▶ What needs to be done
Scan the records below for the line with "All Comments on" and the line with "Whichever approach you", and retype that range exactly, both ends included, pictures excepted.

▶ Information shown
▼
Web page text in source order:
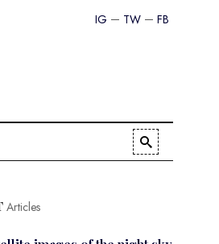
FB
TW
IG
Articles
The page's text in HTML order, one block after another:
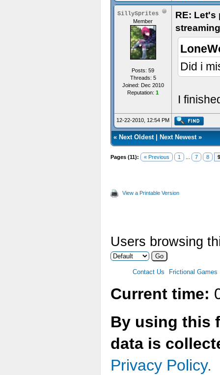
SillySprites
Member
Posts: 59
Threads: 5
Joined: Dec 2010
Reputation: 1
RE: Let's
Did i
I
12-22-2010, 12:54 PM
« Next Oldest| Next Newest»
Pages (11): « Previous 1 7 8 9
View a Printable Version
Users browsing
Contact Us Frictional Games
Current time:
By using this
data is
Privacy Policy.
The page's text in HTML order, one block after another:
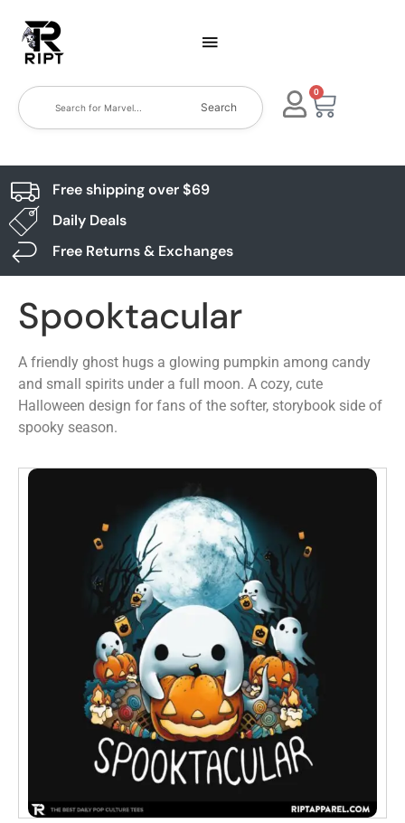
Search
0
Free shipping over $69
Daily Deals
Free Returns & Exchanges
Spooktacular
A friendly ghost hugs a glowing pumpkin among candy
and small spirits under a full moon. A cozy, cute
Halloween design for fans of the softer, storybook side of
spooky season.
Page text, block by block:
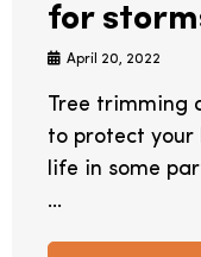
for
April 20, 2022
Tree trimming
to protect your
life in some
...
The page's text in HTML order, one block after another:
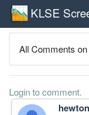
KLSE
All Comments on
Login to comment.
hewton
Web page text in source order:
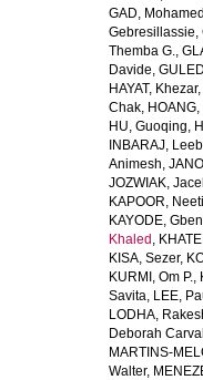
GAD,
Gebresillassie,
Themba G.,
Davide,
HAYAT, Khezar,
Chak,
HU, Guoqing,
INBARAJ,
Animesh,
JOZWIAK,
KAPOOR, Neeti
KAYODE,
Khaled ,
KISA, Sezer,
KURMI, Om P.,
Savita, LEE,
LODHA,
Deborah
MARTINS-
Walter,
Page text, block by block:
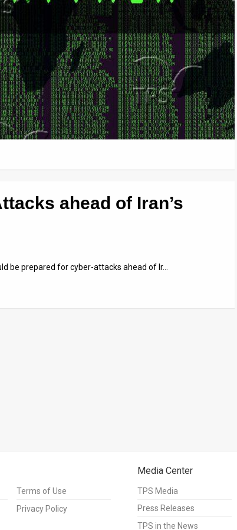
ahead of Iran’s
be prepared for cyber-attacks ahead of Ir…
Terms of Use
Privacy Policy
Media Center
TPS Media
Press Releases
TPS in the News
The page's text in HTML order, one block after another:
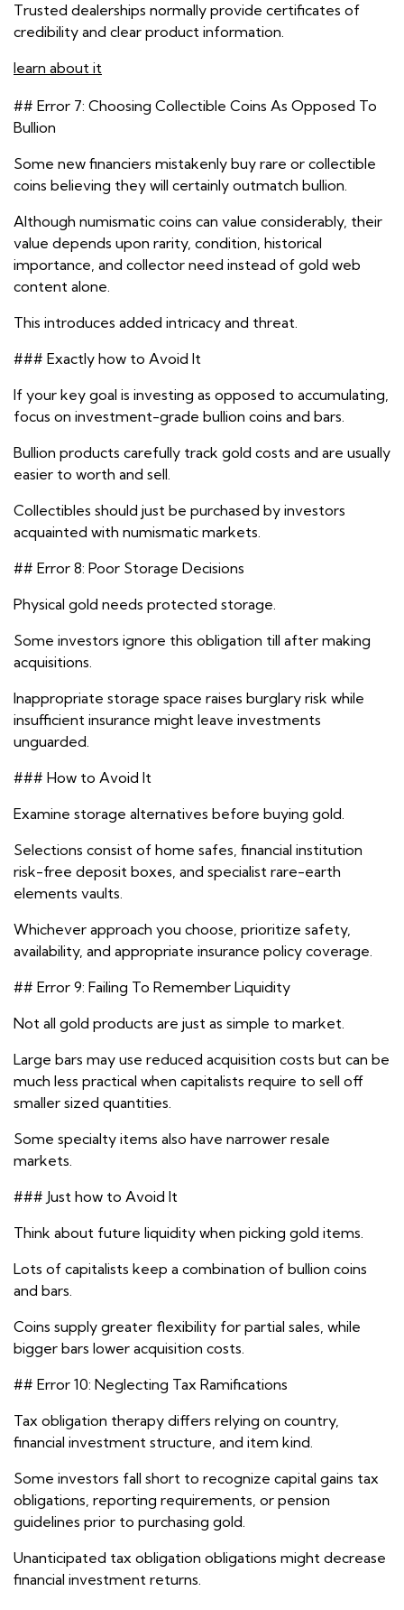
Trusted dealerships normally provide certificates of
credibility and clear product information.
learn about it
## Error 7: Choosing Collectible Coins As Opposed To
Bullion
Some new financiers mistakenly buy rare or collectible
coins believing they will certainly outmatch bullion.
Although numismatic coins can value considerably, their
value depends upon rarity, condition, historical
importance, and collector need instead of gold web
content alone.
This introduces added intricacy and threat.
### Exactly how to Avoid It
If your key goal is investing as opposed to accumulating,
focus on investment-grade bullion coins and bars.
Bullion products carefully track gold costs and are usually
easier to worth and sell.
Collectibles should just be purchased by investors
acquainted with numismatic markets.
## Error 8: Poor Storage Decisions
Physical gold needs protected storage.
Some investors ignore this obligation till after making
acquisitions.
Inappropriate storage space raises burglary risk while
insufficient insurance might leave investments
unguarded.
### How to Avoid It
Examine storage alternatives before buying gold.
Selections consist of home safes, financial institution
risk-free deposit boxes, and specialist rare-earth
elements vaults.
Whichever approach you choose, prioritize safety,
availability, and appropriate insurance policy coverage.
## Error 9: Failing To Remember Liquidity
Not all gold products are just as simple to market.
Large bars may use reduced acquisition costs but can be
much less practical when capitalists require to sell off
smaller sized quantities.
Some specialty items also have narrower resale
markets.
### Just how to Avoid It
Think about future liquidity when picking gold items.
Lots of capitalists keep a combination of bullion coins
and bars.
Coins supply greater flexibility for partial sales, while
bigger bars lower acquisition costs.
## Error 10: Neglecting Tax Ramifications
Tax obligation therapy differs relying on country,
financial investment structure, and item kind.
Some investors fall short to recognize capital gains tax
obligations, reporting requirements, or pension
guidelines prior to purchasing gold.
Unanticipated tax obligation obligations might decrease
financial investment returns.
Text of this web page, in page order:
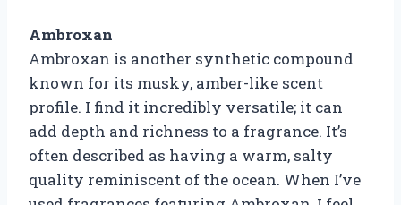
Ambroxan
Ambroxan is another synthetic compound
known for its musky, amber-like scent
profile. I find it incredibly versatile; it can
add depth and richness to a fragrance. It’s
often described as having a warm, salty
quality reminiscent of the ocean. When I’ve
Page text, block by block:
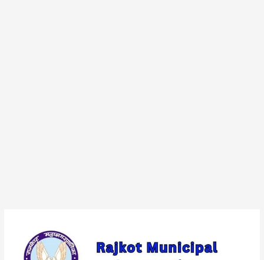
Municipal
Corporation
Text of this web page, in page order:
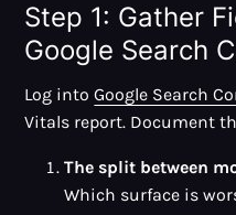
Step 1: Gather
Google Search
Log intoGoogle Search
Vitals report. Document
The split between
Which surface is
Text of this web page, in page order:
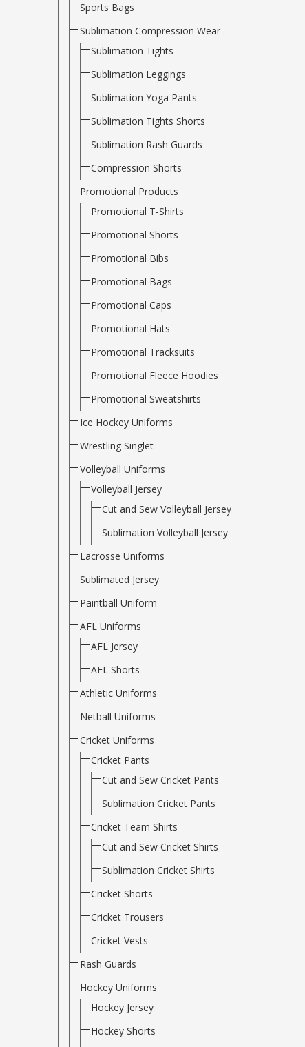
Sports Bags
Sublimation Compression Wear
Sublimation Tights
Sublimation Leggings
Sublimation Yoga Pants
Sublimation Tights Shorts
Sublimation Rash Guards
Compression Shorts
Promotional Products
Promotional T-Shirts
Promotional Shorts
Promotional Bibs
Promotional Bags
Promotional Caps
Promotional Hats
Promotional Tracksuits
Promotional Fleece Hoodies
Promotional Sweatshirts
Ice Hockey Uniforms
Wrestling Singlet
Volleyball Uniforms
Volleyball Jersey
Cut and Sew Volleyball Jersey
Sublimation Volleyball Jersey
Lacrosse Uniforms
Sublimated Jersey
Paintball Uniform
AFL Uniforms
AFL Jersey
AFL Shorts
Athletic Uniforms
Netball Uniforms
Cricket Uniforms
Cricket Pants
Cut and Sew Cricket Pants
Sublimation Cricket Pants
Cricket Team Shirts
Cut and Sew Cricket Shirts
Sublimation Cricket Shirts
Cricket Shorts
Cricket Trousers
Cricket Vests
Rash Guards
Hockey Uniforms
Hockey Jersey
Hockey Shorts
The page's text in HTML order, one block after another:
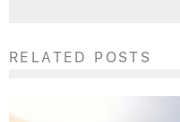
RELATED POSTS
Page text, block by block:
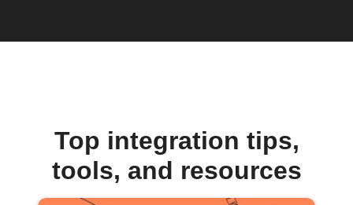
Top integration tips,
tools, and resources
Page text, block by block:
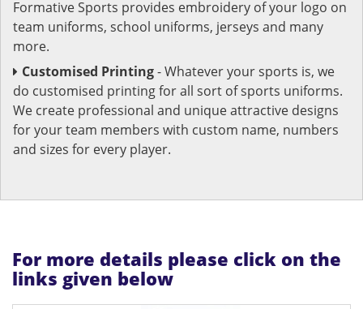
Formative Sports provides embroidery of your logo on
team uniforms, school uniforms, jerseys and many
more.
Customised Printing- Whatever your sports is, we
do customised printing for all sort of sports uniforms.
We create professional and unique attractive designs
for your team members with custom name, numbers
and sizes for every player.
For more details please click on the
links given below
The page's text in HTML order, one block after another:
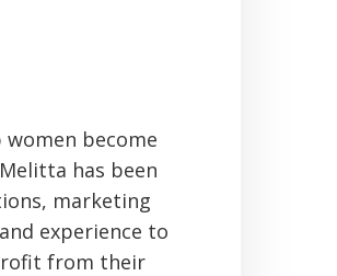
become
has been
marketing
experience to
from their
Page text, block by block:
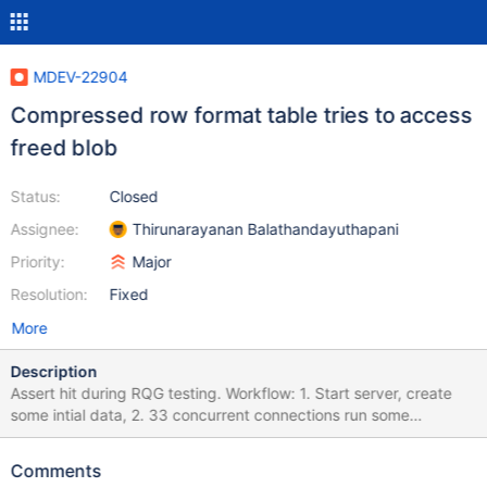
MDEV-22904
Compressed row format table tries to access
freed blob
Status:
Assignee:
Priority:
Resolution:
Closed
Thirunarayanan Balathandayuthapani
Major
Fixed
More
Description
Assert hit during RQG testing. Workflow: 1. Start server, create
some intial data, 2. 33 concurrent connections run some
DDL/DML mix At some point of time during that load the server
restart attempt fails with 2020-06-13 12:11:14 0 [Note] InnoDB:
Comments
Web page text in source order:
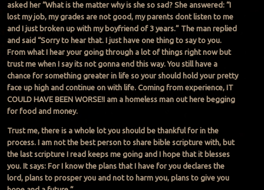
asked her “What is the matter why is she so sad? She answered: “I
lost my job, my grades are not good, my parents dont listen to me
and I just broken up with my boyfriend of 3 years.” The man replied
and said “Sorry to hear that. I just have one thing to say to you.
From what I hear your going through a lot of things right now but
trust me when I say its not gonna end this way. You still have a
chance for something greater in life so your should hold your pretty
face up high and continue on with life. Coming from experience, IT
COULD HAVE BEEN WORSE!I am a homeless man out here begging
for food and money.
Trust me, there is a whole lot you should be thankful for in the
process. I am not the best person to share bible scripture with, but
the last scripture I read keeps me going and I hope that it blesses
you. It says: For I know the plans that I have for you declares the
lord, plans to prosper you and not to harm you, plans to give you
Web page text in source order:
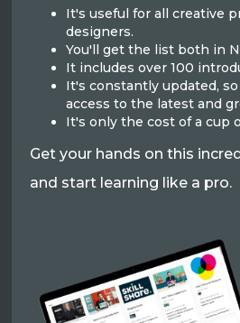
It's useful for all creative
designers.
You'll get the list both in
It includes over 100
It's constantly updated,
access to the latest and
It's only the cost of a cup
Get your hands on this
and start learning like a pro.
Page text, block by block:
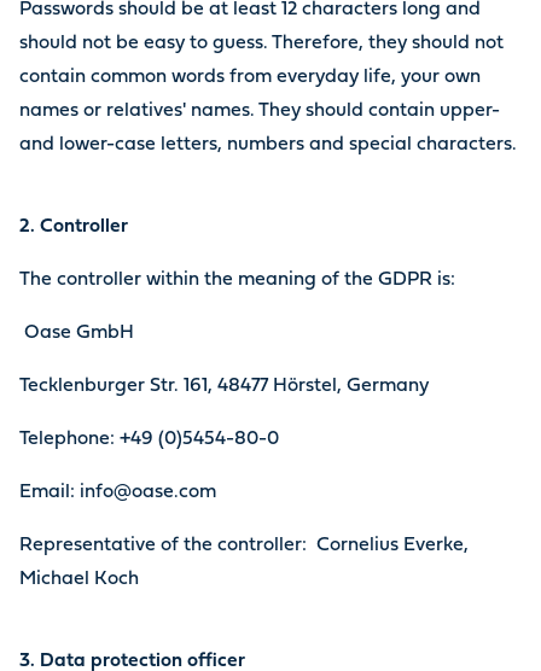
Passwords should be at least 12 characters long and
should not be easy to guess. Therefore, they should not
contain common words from everyday life, your own
names or relatives' names. They should contain upper-
and lower-case letters, numbers and special characters.
2. Controller
The controller within the meaning of the GDPR is:
Oase GmbH
Tecklenburger Str. 161, 48477 Hörstel, Germany
Telephone: +49 (0)5454-80-0
Email: info@oase.com
Representative of the controller: Cornelius Everke,
Michael Koch
3. Data protection officer
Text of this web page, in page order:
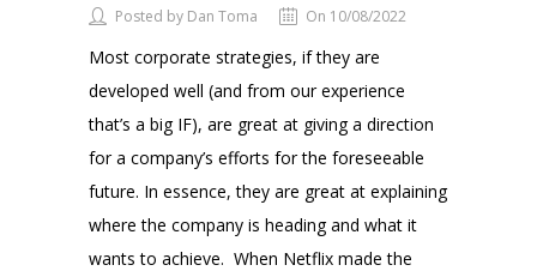
Posted by Dan Toma On 10/08/2022
Most corporate strategies, if they are
developed well (and from our experience
that’s a big IF), are great at giving a direction
for a company’s efforts for the foreseeable
future. In essence, they are great at explaining
where the company is heading and what it
wants to achieve. When Netflix made the
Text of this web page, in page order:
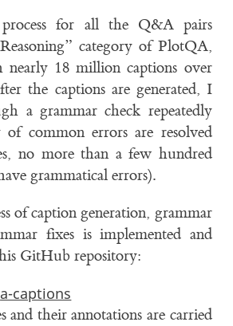
for all the Q&A pairs
category of PlotQA,
18 million captions over
the captions are generated, I
a grammar check repeatedly
common errors are resolved
no more than a few hundred
grammatical errors).
of caption generation, grammar
fixes is implemented and
GitHub repository:
and their annotations are carried
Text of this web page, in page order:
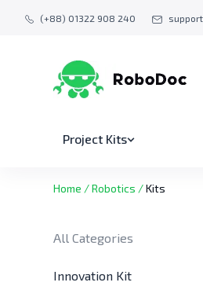
(+88) 01322 908 240
Project Kits
Home /Robotics /Kits
All Categories
Innovation Kit
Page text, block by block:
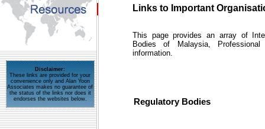
Disclaimer:
These links are provided for your
convenience only and Alan Yoon
Associates makes no guarantee of
the status of the links nor does it
endorses the websites below.
Links to Important
This page provides an array of
Bodies of Malaysia,
information.
Regulatory Bodies
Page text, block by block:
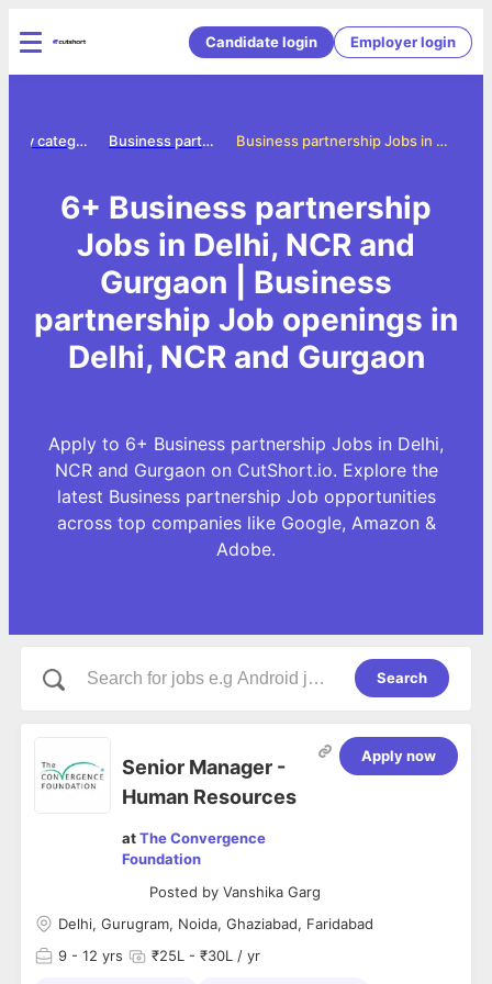
Candidate login Employer login
Business partnership Jobs in Delhi, NCR and Gurgaon
Business partnership jobs
Jobs by category
6+ Business partnership
Jobs in Delhi, NCR and
Gurgaon | Business
partnership Job openings in
Delhi, NCR and Gurgaon
Apply to 6+ Business partnership Jobs in Delhi,
NCR and Gurgaon on CutShort.io. Explore the
latest Business partnership Job opportunities
across top companies like Google, Amazon &
Adobe.
Search
Senior Manager -
Human Resources
atThe Convergence
Foundation
Posted by Vanshika Garg
Apply now
Delhi, Gurugram, Noida, Ghaziabad, Faridabad
9 - 12 yrs ₹25L - ₹30L / yr
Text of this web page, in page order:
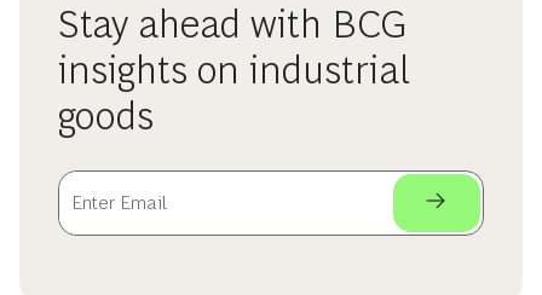
Stay ahead with BCG
insights on industrial
goods
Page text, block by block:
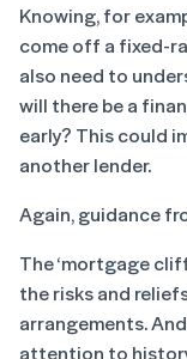
Knowing, for
come off a fixed-
also need to
will there be a
early? This could
another lender.
Again, guidance
The ‘mortgage
the risks and
arrangements.
attention to
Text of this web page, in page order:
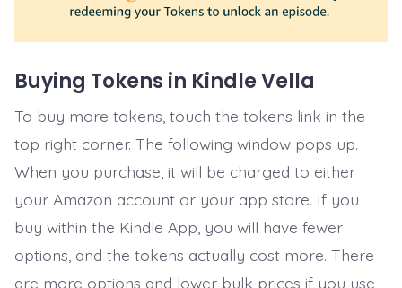
Buying Tokens in Kindle Vella
To buy more tokens, touch the tokens link in the
top right corner. The following window pops up.
When you purchase, it will be charged to either
your Amazon account or your app store. If you
buy within the Kindle App, you will have fewer
options, and the tokens actually cost more. There
are more options and lower bulk prices if you use
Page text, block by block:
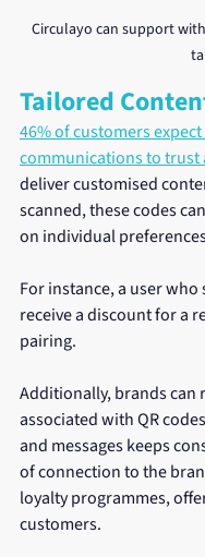
Circulayo can support
Tailored
46% of customers
communications to trust
deliver customised
scanned, these codes
on individual
For instance, a user who
receive a discount for a
pairing.
Additionally, brands can
associated with QR
and messages keeps
of connection to the
loyalty programmes,
customers.
▲
▶ Exercise answer
All Comments on
Login to comment.
hewton
Web page text in source order:
GAD,
Gebresillassie,
Themba G.,
Davide,
HAYAT, Khezar,
Chak,
HU, Guoqing,
INBARAJ,
Animesh,
JOZWIAK,
KAPOOR, Neeti
KAYODE,
Khaled ,
KISA, Sezer,
KURMI, Om P.,
Savita, LEE,
LODHA,
Deborah
MARTINS-
Walter,
Page text, block by block:
ahead of Iran’s
be prepared for cyber-attacks ahead of Ir…
Terms of Use
Privacy Policy
Media Center
TPS Media
Press Releases
TPS in the News
The page's text in HTML order, one block after another:
Trusted dealerships normally provide certificates of
credibility and clear product information.
learn about it
## Error 7: Choosing Collectible Coins As Opposed To
Bullion
Some new financiers mistakenly buy rare or collectible
coins believing they will certainly outmatch bullion.
Although numismatic coins can value considerably, their
value depends upon rarity, condition, historical
importance, and collector need instead of gold web
content alone.
This introduces added intricacy and threat.
### Exactly how to Avoid It
If your key goal is investing as opposed to accumulating,
focus on investment-grade bullion coins and bars.
Bullion products carefully track gold costs and are usually
easier to worth and sell.
Collectibles should just be purchased by investors
acquainted with numismatic markets.
## Error 8: Poor Storage Decisions
Physical gold needs protected storage.
Some investors ignore this obligation till after making
acquisitions.
Inappropriate storage space raises burglary risk while
insufficient insurance might leave investments
unguarded.
### How to Avoid It
Examine storage alternatives before buying gold.
Selections consist of home safes, financial institution
risk-free deposit boxes, and specialist rare-earth
elements vaults.
Whichever approach you choose, prioritize safety,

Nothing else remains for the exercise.